Affiliation:
1. School of Engineering Science University of Chinese Academy of Sciences Beijing China
2. Institute of Porous Flow & Fluid Mechanics Chinese Academy of Sciences Langfang China
3. Research Institute of Petroleum Exploration & Development, PetroChina Beijing China
4. Qinghai Oilfield Research Institute of Petroleum Exploration & Development, PetroChina Dunhuang China
5. College of Pipeline and Civil Engineering China University of Petroleum (East China) Qingdao China
Abstract
AbstractHuff‐n‐puff (HnF) is a crucial technology for effectively enhancing the oil recovery (EOR) of tight oil reservoirs. Soaking period is the primary platform for injection medium interacting with formation fluid and reservoir rock in HnF. Elucidating the micro‐percolation mechanism of the soaking period is immensely significant for guiding oilfield production practices. The present study established a physical simulation method combining HnF experiments with nuclear magnetic resonance to reveal the microscopic percolation mechanisms, including water, fracturing fluid, and surfactant.
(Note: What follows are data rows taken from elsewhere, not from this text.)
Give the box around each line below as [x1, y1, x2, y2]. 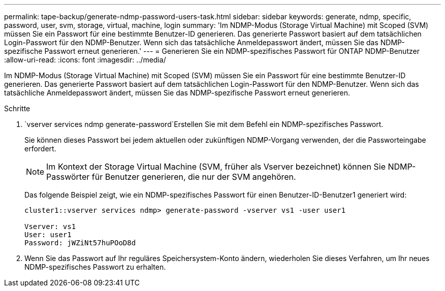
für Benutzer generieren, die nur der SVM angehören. [91, 172, 296, 182]
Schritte [4, 104, 30, 113]
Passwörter [46, 172, 90, 182]
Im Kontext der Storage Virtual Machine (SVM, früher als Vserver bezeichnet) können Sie [46, 161, 386, 172]
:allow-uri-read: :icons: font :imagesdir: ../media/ [4, 55, 166, 64]
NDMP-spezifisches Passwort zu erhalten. [24, 263, 166, 271]
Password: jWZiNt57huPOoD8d [24, 239, 136, 247]
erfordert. [24, 144, 56, 153]
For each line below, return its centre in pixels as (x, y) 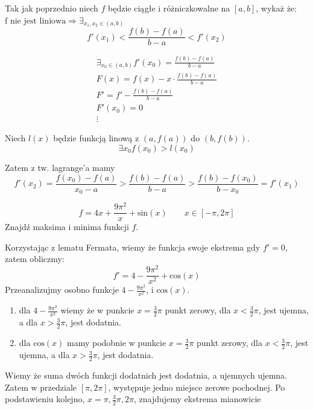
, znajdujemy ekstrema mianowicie (198, 399)
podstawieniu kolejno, (45, 399)
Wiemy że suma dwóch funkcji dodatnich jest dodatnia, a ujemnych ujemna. (146, 375)
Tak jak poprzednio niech (52, 8)
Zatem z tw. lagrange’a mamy (60, 168)
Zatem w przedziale (41, 387)
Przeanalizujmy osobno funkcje (62, 290)
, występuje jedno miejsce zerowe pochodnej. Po (197, 387)
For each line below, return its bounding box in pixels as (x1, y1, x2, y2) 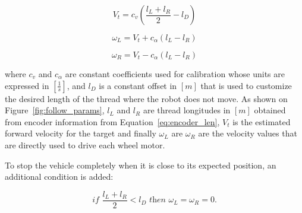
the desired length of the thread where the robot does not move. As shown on (5, 92, 288, 104)
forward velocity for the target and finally (5, 127, 156, 139)
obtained (254, 104, 286, 116)
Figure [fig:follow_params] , (5, 104, 105, 116)
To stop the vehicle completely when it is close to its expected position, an (5, 158, 276, 171)
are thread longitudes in (143, 104, 231, 116)
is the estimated (232, 115, 291, 128)
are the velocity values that (198, 127, 297, 139)
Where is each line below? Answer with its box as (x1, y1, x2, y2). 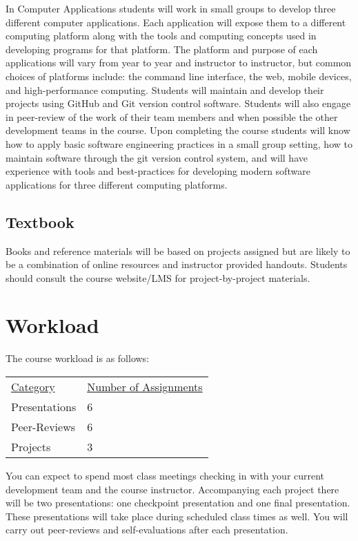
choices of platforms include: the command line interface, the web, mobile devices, (6, 68, 352, 83)
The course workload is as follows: (6, 351, 150, 366)
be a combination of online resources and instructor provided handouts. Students (6, 257, 348, 272)
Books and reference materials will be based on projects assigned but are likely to (6, 243, 350, 258)
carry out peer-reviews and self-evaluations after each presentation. (6, 522, 288, 537)
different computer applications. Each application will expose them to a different (6, 15, 346, 29)
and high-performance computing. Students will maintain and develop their (6, 82, 324, 97)
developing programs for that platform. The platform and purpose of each (6, 41, 318, 56)

Furthermore, the impacts of soaking time, HnF cycles, wettability, and pore structure on oil recovery degree were quantified. The results demonstrate the crucial significance of wettability and pore structure in the soaking period. The dominant mechanism during water HnF in reservoirs characterized by well‐connected pore networks and minimal clay pores is micropore imbibition, while conversely, macropore displacement plays a predominant role. The oil recovery degree of fracturing fluid HnF primarily relies on mitigating solid‐fluid forces within macropores. The surfactant HnF in preferential water‐ and oil‐wet reservoirs is primarily governed by oil films stripped from macropore walls and micropore imbibition, respectively. Specifically, water and fracturing fluid HnF are suitable for shorter soaking time and fewer HnF cycles, whereas the surfactant HnF exhibits an inverse relationship.